Je vis un grand moment de solitude.
Un frisson me parcoure l’échine : » Et si c’est vraiment mon sifflement qu’il recherche ?
Je m’attends à ce qu’un projecteur soit braqué vers moi à tout instant. Ça va être mon heure ce soir. Il va me parler dans le micro, je ne vais rien comprendre de ce qu’il me dira. C’est pas grave, tout le monde me prendra pour un abruti, tant pis, j’assume. Je me contenterai de rigoler bêtement. Il finira sur une boutade et ensuite, ils recommenceront à jouer. Et on m’oubliera.
Je reste figé, je n’ai même pas le réflexe de couper mes appareils, pensant que si l’on me voit faire, les gens comprendront immédiatement que le sifflement vient de moi.
Je me rassure en constatant que mes voisins les plus proche ne me regardent pas. Personne ne me regarde d’ailleurs. Tout le monde regarde en direction de la scène. Ouf ! Donc ça ne peut pas être moi le souci. Il cherche autre chose, mais je ne comprend toujours pas quoi ?
Je finis par valider l’hypothèse qu’il est en train de rechercher la source d’un léger sifflement dans ses amplis, et qu’il est si faible que peu de gens l’entendent. Cette hypothèse m’étonne, car je n’ai jamais vu quelqu’un faire ça en plein concert. Et pourtant, j’en ai vu des concerts.
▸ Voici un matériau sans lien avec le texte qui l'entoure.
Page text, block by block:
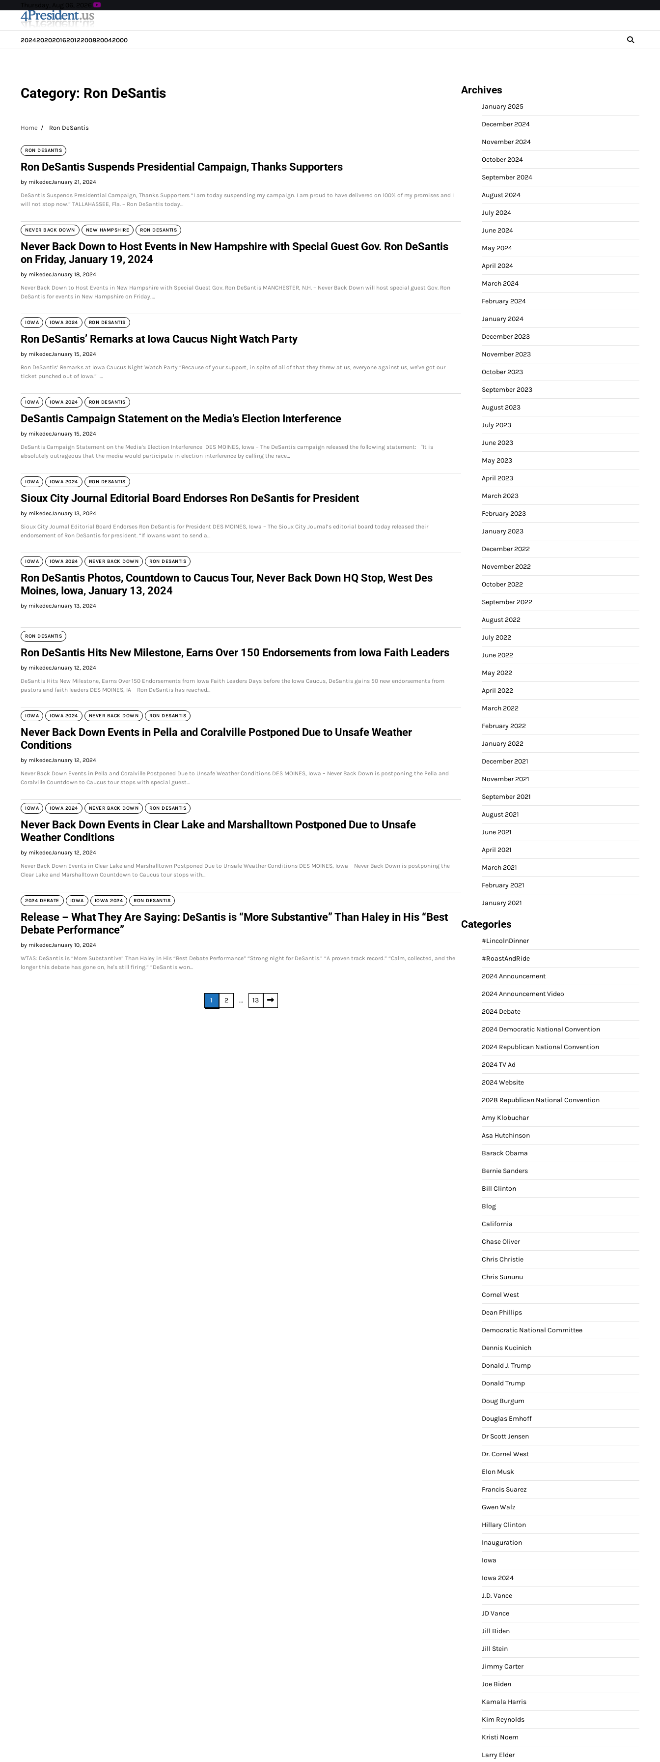
content
Thursday, Aug 06, 2026
2024202020162012200820042000
Category: Ron DeSantis
Home Ron DeSantis
RON DESANTIS
Ron DeSantis Suspends Presidential Campaign, Thanks Supporters
by mikedecJanuary 21, 2024
DeSantis Suspends Presidential Campaign, Thanks Supporters “I am today suspending my campaign. I am proud to have delivered on 100% of my promises and I
will not stop now.” TALLAHASSEE, Fla. – Ron DeSantis today…
NEVER BACK DOWN NEW HAMPSHIRE RON DESANTIS
Never Back Down to Host Events in New Hampshire with Special Guest Gov. Ron DeSantis
on Friday, January 19, 2024
by mikedecJanuary 18, 2024
Never Back Down to Host Events in New Hampshire with Special Guest Gov. Ron DeSantis MANCHESTER, N.H. – Never Back Down will host special guest Gov. Ron
DeSantis for events in New Hampshire on Friday,…
IOWA IOWA 2024 RON DESANTIS
Ron DeSantis’ Remarks at Iowa Caucus Night Watch Party
by mikedecJanuary 15, 2024
Ron DeSantis’ Remarks at Iowa Caucus Night Watch Party “Because of your support, in spite of all of that they threw at us, everyone against us, we've got our
ticket punched out of Iowa.” …
IOWA IOWA 2024 RON DESANTIS
DeSantis Campaign Statement on the Media’s Election Interference
by mikedecJanuary 15, 2024
DeSantis Campaign Statement on the Media's Election Interference DES MOINES, Iowa – The DeSantis campaign released the following statement: "It is
absolutely outrageous that the media would participate in election interference by calling the race…
IOWA IOWA 2024 RON DESANTIS
Sioux City Journal Editorial Board Endorses Ron DeSantis for President
by mikedecJanuary 13, 2024
Sioux City Journal Editorial Board Endorses Ron DeSantis for President DES MOINES, Iowa – The Sioux City Journal’s editorial board today released their
endorsement of Ron DeSantis for president. “If Iowans want to send a…
IOWA IOWA 2024 NEVER BACK DOWN RON DESANTIS
Ron DeSantis Photos, Countdown to Caucus Tour, Never Back Down HQ Stop, West Des
Moines, Iowa, January 13, 2024
by mikedecJanuary 13, 2024
RON DESANTIS
Ron DeSantis Hits New Milestone, Earns Over 150 Endorsements from Iowa Faith Leaders
by mikedecJanuary 12, 2024
DeSantis Hits New Milestone, Earns Over 150 Endorsements from Iowa Faith Leaders Days before the Iowa Caucus, DeSantis gains 50 new endorsements from
pastors and faith leaders DES MOINES, IA – Ron DeSantis has reached…
IOWA IOWA 2024 NEVER BACK DOWN RON DESANTIS
Never Back Down Events in Pella and Coralville Postponed Due to Unsafe Weather
Conditions
by mikedecJanuary 12, 2024
Never Back Down Events in Pella and Coralville Postponed Due to Unsafe Weather Conditions DES MOINES, Iowa – Never Back Down is postponing the Pella and
Coralville Countdown to Caucus tour stops with special guest…
IOWA IOWA 2024 NEVER BACK DOWN RON DESANTIS
Never Back Down Events in Clear Lake and Marshalltown Postponed Due to Unsafe
Weather Conditions
by mikedecJanuary 12, 2024
Never Back Down Events in Clear Lake and Marshalltown Postponed Due to Unsafe Weather Conditions DES MOINES, Iowa – Never Back Down is postponing the
Clear Lake and Marshalltown Countdown to Caucus tour stops with…
2024 DEBATE IOWA IOWA 2024 RON DESANTIS
Release – What They Are Saying: DeSantis is “More Substantive” Than Haley in His “Best
Debate Performance”
by mikedecJanuary 10, 2024
WTAS: DeSantis is “More Substantive” Than Haley in His “Best Debate Performance” “Strong night for DeSantis.” “A proven track record.” “Calm, collected, and the
longer this debate has gone on, he's still firing.” “DeSantis won…
1 2 … 13
Archives
January 2025
December 2024
November 2024
October 2024
September 2024
August 2024
July 2024
June 2024
May 2024
April 2024
March 2024
February 2024
January 2024
December 2023
November 2023
October 2023
September 2023
August 2023
July 2023
June 2023
May 2023
April 2023
March 2023
February 2023
January 2023
December 2022
November 2022
October 2022
September 2022
August 2022
July 2022
June 2022
May 2022
April 2022
March 2022
February 2022
January 2022
December 2021
November 2021
September 2021
August 2021
June 2021
April 2021
March 2021
February 2021
January 2021
Categories
#LincolnDinner
#RoastAndRide
2024 Announcement
2024 Announcement Video
2024 Debate
2024 Democratic National Convention
2024 Republican National Convention
2024 TV Ad
2024 Website
2028 Republican National Convention
Amy Klobuchar
Asa Hutchinson
Barack Obama
Bernie Sanders
Bill Clinton
Blog
California
Chase Oliver
Chris Christie
Chris Sununu
Cornel West
Dean Phillips
Democratic National Committee
Dennis Kucinich
Donald J. Trump
Donald Trump
Doug Burgum
Douglas Emhoff
Dr Scott Jensen
Dr. Cornel West
Elon Musk
Francis Suarez
Gwen Walz
Hillary Clinton
Inauguration
Iowa
Iowa 2024
J.D. Vance
JD Vance
Jill Biden
Jill Stein
Jimmy Carter
Joe Biden
Kamala Harris
Kim Reynolds
Kristi Noem
Larry Elder

Entre deux morceaux, peut être, on peut changer une corde, ré accorder son instrument, mais là, s’arrêter comme ça en plein milieu d’un morceau, c’est du jamais vu !
Je coupe quand même mes appareils, discrètement, dès fois que l’investigation se prolongerait jusque dans la foule !
Le concert reprend enfin. Le musicien semble avoir trouvé ce qu’il cherchait, les gens rient et applaudissent. J’ai rien compris de ce qui s’est dit, mais c’est pas grave, j’ai l’habitude. En tout cas, je suis soulagé. J’ai vraiment cru que ça allait me tomber dessus.
Ce n’est qu’à la fin du concert, en rentrant dans la voiture que je demande à ma cousine qui m’accompagnait ce qu’il cherchait.
Elle me dit : « Il a fait un sketch sur la schizophrénie… il cherchait son double qui le suit tout le temps ! ».
La schizophrénie….Ha ha ha !!! J’éclate de rire. C’est trop fort. A aucun moment je n’ai pensé à un tel scénario. Et voilà, une fois de plus, j’étais complètement à coté de la plaque, et j’ai raté l’évènement en direct, alors que j’y étais !
En tout cas, j’ai frôlé la paranoïa ce soir avec cette histoire.